Which US cities have ordinances that ban or restrict feeding homeless people in public?
Executive summary
Local reporting and advocacy groups say dozens of U.S. cities have ordinances that either ban or tightly restrict public feeding of people experiencing homelessness — reports cite at least 17 cities requiring permits and others totaling "dozens" or "more than 70" depending on methodology [1] [2] [3]. National organizations such as the National Coalition for the Homeless and the National Homelessness Law Center document many municipal rules framed as public‑health, public‑safety, or permitting measures [4] [5].
1. What the reporting actually documents: a patchwork of bans, permits, and restrictions
News outlets and advocacy groups describe a mix of approaches: some cities prohibit public feeding outright, others require permits with strict conditions, and still others restrict group size or locations (parks, sidewalks, transit stations). The New York Times reported Newark announced a ban (later framed as a permit requirement) for feeding in public spaces including parks and the train station [1]. Newsweek and Salon chronicled episodes where volunteers were cited or arrested under local rules (El Cajon, Tampa, Atlanta) and cite a period when 26 cities passed food‑sharing bans between 2013–2015 [4] [6].
2. Scope: "dozens" vs. "more than 70" vs. "at least 17" — why counts vary
Different sources count differently. The New York Times cited a 2019 National Homelessness Law Center report that found at least 17 cities ban or require permits; other advocacy sites and older compilations claim far higher totals (dozens or 70+) depending on whether they include panhandling laws, anti‑camping rules that indirectly limit aid, or municipal rules that limit giving in certain zones [1] [2] [3]. The National Coalition for the Homeless has publicly tracked many municipal actions and reported dozens of local restrictions in the 2010s [4] [5].

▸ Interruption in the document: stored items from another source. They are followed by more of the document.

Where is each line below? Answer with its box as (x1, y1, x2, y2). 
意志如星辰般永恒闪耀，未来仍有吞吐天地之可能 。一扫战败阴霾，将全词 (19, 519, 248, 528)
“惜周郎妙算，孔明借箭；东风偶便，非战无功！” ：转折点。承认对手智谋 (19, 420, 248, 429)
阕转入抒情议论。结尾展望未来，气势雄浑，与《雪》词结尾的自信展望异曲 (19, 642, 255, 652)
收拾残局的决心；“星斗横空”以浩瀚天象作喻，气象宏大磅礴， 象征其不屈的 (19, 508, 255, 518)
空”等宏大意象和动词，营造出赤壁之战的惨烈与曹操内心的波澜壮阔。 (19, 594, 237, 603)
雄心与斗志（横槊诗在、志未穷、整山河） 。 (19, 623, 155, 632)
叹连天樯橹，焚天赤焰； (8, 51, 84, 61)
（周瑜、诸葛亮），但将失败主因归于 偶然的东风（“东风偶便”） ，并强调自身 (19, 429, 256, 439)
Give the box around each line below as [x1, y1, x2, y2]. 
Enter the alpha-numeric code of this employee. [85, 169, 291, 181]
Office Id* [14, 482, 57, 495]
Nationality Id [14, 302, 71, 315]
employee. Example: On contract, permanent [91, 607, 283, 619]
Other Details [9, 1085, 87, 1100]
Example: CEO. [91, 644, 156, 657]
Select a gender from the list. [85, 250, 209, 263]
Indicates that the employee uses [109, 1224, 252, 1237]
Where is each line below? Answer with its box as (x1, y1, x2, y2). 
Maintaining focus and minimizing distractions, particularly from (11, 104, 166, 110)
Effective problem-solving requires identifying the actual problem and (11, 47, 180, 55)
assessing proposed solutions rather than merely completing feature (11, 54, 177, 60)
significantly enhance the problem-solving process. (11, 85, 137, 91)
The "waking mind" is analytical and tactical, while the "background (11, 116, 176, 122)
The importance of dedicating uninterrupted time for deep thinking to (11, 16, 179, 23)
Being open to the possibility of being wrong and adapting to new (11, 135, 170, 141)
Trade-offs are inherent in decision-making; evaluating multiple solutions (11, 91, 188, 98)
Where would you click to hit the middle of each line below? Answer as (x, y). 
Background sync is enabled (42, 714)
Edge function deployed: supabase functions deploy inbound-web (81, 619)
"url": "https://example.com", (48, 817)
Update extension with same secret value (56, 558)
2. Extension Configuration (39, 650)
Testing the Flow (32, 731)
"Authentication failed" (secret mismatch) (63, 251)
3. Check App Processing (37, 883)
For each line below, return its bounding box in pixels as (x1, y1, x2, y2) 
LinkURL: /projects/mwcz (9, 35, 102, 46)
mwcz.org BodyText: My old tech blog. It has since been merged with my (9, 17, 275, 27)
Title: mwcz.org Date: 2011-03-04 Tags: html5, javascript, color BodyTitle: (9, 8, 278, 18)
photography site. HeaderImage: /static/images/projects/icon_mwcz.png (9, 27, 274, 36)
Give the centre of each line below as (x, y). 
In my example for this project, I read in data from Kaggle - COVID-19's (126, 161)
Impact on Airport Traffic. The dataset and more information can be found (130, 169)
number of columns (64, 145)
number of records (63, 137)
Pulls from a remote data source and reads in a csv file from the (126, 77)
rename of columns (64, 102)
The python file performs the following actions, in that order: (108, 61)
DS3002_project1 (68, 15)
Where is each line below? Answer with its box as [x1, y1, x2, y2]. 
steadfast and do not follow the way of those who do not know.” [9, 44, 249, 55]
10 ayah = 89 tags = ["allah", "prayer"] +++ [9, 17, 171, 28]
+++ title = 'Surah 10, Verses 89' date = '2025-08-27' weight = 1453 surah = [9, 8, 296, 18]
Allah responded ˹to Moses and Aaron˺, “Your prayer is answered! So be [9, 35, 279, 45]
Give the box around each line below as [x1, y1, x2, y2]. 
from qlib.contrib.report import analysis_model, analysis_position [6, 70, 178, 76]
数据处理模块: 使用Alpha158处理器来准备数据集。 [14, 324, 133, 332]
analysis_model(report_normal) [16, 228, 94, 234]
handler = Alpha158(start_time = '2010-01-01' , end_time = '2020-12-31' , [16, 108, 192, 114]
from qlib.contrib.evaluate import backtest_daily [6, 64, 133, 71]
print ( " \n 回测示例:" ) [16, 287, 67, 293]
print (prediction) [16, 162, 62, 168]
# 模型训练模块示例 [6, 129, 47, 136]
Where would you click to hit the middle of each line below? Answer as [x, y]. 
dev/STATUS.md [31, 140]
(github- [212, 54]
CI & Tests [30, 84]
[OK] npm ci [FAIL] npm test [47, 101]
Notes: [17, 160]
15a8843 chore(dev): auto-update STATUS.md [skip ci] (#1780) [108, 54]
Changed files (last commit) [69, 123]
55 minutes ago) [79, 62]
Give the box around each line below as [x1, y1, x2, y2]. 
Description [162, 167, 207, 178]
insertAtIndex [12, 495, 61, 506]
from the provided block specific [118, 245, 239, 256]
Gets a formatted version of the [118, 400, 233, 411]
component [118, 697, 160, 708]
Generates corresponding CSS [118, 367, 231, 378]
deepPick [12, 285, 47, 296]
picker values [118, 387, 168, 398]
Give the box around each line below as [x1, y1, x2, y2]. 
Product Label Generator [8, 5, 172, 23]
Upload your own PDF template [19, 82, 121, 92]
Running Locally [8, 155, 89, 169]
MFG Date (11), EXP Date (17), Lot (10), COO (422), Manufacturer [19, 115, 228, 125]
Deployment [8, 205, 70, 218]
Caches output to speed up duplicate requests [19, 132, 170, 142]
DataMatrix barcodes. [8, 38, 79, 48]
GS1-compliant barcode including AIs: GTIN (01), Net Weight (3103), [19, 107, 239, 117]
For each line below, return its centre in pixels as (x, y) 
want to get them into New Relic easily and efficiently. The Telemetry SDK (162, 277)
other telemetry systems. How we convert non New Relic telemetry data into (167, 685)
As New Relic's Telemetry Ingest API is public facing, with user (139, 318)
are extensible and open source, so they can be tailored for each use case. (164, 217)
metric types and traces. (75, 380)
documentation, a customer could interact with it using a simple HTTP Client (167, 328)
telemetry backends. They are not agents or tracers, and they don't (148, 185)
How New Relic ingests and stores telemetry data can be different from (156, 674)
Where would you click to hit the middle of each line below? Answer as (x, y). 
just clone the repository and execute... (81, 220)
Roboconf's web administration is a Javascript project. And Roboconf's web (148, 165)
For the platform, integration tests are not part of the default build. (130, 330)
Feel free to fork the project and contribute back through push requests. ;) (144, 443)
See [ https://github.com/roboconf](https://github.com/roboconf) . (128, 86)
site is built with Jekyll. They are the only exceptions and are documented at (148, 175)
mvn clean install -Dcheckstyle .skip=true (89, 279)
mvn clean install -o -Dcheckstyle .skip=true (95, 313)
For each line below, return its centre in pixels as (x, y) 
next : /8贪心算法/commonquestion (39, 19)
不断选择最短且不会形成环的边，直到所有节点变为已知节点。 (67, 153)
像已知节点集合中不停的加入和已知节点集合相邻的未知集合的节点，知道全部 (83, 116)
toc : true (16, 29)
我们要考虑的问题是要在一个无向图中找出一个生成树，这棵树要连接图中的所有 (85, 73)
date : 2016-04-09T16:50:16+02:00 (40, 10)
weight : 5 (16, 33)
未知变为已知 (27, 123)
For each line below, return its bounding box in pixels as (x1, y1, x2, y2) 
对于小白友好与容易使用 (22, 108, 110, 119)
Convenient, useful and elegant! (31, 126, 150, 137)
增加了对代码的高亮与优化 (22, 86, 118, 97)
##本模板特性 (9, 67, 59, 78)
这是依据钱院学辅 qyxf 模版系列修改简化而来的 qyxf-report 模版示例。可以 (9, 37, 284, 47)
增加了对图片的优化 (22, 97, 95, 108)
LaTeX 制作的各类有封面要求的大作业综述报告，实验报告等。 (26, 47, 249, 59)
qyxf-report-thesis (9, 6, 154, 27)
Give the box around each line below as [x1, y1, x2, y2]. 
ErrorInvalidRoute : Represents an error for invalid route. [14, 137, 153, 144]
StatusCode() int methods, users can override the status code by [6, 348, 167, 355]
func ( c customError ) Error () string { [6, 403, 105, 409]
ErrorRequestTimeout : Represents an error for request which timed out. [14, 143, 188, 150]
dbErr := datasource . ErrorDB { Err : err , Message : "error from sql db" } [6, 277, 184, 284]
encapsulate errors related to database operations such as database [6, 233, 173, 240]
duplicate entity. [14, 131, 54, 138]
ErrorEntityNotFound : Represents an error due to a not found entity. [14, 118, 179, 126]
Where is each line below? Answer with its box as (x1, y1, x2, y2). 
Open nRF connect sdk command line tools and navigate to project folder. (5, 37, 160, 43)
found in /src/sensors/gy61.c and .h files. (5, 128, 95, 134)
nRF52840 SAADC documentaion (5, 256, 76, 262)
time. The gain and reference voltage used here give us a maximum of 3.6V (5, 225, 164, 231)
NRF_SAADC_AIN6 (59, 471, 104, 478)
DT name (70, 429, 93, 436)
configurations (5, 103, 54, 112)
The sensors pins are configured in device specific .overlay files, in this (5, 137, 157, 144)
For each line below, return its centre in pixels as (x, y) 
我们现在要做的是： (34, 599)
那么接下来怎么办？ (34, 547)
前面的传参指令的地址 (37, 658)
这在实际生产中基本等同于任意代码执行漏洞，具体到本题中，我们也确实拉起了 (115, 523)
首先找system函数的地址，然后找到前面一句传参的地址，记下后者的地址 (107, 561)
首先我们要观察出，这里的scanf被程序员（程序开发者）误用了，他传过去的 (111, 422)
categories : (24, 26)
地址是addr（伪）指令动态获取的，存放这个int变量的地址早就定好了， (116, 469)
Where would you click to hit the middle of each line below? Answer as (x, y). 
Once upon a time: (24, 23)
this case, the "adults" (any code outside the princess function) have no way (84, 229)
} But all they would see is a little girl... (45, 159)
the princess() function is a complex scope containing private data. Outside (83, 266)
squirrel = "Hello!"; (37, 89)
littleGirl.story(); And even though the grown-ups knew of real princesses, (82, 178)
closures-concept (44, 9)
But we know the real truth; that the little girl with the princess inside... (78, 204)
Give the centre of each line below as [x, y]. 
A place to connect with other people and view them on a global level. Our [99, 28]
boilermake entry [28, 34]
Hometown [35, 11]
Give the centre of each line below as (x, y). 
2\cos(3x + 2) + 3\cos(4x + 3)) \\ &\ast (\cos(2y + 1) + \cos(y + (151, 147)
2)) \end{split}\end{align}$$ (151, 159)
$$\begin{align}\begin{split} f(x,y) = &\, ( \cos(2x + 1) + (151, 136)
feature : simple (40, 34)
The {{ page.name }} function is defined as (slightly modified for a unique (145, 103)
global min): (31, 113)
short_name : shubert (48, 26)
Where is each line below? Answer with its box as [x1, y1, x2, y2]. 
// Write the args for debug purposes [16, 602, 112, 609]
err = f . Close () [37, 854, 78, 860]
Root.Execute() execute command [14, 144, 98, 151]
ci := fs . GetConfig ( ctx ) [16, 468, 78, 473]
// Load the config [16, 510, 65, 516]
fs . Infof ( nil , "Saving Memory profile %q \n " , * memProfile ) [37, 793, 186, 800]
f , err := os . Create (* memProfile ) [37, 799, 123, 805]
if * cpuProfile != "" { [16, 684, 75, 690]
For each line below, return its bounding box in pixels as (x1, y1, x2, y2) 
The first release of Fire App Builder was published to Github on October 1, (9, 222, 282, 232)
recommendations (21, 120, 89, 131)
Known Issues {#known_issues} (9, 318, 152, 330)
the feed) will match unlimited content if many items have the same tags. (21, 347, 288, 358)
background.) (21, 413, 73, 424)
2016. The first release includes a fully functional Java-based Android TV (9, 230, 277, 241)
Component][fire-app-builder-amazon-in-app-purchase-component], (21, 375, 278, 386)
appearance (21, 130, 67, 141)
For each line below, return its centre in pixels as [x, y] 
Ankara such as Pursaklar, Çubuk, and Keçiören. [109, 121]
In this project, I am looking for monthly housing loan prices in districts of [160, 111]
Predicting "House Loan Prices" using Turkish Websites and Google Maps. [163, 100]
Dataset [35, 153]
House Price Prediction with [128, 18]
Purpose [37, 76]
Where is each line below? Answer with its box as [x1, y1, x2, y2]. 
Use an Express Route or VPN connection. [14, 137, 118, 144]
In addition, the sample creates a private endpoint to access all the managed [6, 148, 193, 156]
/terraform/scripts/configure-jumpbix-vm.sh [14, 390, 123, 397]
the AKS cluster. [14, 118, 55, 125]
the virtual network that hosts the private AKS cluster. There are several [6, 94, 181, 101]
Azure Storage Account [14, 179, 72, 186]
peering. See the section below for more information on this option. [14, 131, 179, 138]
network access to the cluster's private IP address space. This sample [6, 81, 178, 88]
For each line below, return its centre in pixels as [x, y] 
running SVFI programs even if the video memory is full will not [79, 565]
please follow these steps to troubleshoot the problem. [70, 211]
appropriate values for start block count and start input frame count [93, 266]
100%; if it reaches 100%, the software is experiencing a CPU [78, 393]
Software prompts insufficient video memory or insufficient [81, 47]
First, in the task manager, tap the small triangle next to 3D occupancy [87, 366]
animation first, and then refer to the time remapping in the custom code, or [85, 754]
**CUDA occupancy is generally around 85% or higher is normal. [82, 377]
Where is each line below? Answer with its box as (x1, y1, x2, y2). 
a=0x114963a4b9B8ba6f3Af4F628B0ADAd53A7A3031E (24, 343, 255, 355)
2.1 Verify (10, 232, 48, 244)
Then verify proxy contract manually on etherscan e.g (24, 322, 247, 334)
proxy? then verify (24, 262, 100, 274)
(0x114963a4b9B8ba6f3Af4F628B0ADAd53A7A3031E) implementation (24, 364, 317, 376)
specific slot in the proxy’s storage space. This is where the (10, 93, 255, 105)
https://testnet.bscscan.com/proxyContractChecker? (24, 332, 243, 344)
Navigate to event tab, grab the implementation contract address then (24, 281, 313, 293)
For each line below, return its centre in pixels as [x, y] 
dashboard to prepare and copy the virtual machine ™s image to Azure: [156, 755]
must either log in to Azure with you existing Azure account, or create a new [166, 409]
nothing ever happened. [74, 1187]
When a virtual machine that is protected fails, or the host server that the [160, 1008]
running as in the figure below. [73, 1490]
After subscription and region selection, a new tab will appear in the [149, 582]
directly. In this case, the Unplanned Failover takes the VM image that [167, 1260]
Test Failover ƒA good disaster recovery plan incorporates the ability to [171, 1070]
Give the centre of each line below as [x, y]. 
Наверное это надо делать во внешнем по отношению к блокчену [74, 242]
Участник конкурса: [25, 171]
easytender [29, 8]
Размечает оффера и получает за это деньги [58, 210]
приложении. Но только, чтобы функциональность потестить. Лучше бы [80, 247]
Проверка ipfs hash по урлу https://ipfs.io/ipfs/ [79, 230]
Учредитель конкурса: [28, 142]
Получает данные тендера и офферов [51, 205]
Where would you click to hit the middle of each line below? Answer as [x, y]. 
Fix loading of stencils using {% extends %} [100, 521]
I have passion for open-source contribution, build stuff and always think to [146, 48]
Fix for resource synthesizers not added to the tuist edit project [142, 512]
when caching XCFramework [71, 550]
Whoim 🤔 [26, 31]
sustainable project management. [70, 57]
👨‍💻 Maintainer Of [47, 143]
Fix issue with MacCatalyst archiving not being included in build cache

3. Examples cited repeatedly in reporting
Several municipalities appear frequently in coverage: El Cajon, CA (citations against volunteers during a hepatitis A outbreak); Tampa and Atlanta (arrests or tickets for feeding without permits); Newark, NJ (city email announcing a feeding prohibition later framed as permit‑required) [4] [1]. California locales such as Fremont have also passed ordinances tied to encampment enforcement that critics say can chill mutual‑aid activities [2] [7].
4. Official rationales: health, sanitation, safety, coordination
City officials commonly justify restrictions by citing public‑health risks (food safety, disease outbreaks), sanitation and clean‑up costs, public safety, and the need to coordinate charitable services to avoid concentrating encampments [4] [6]. The New York Times notes some municipal rules tie feeding to broader shelter/housing planning and permit regimes [1].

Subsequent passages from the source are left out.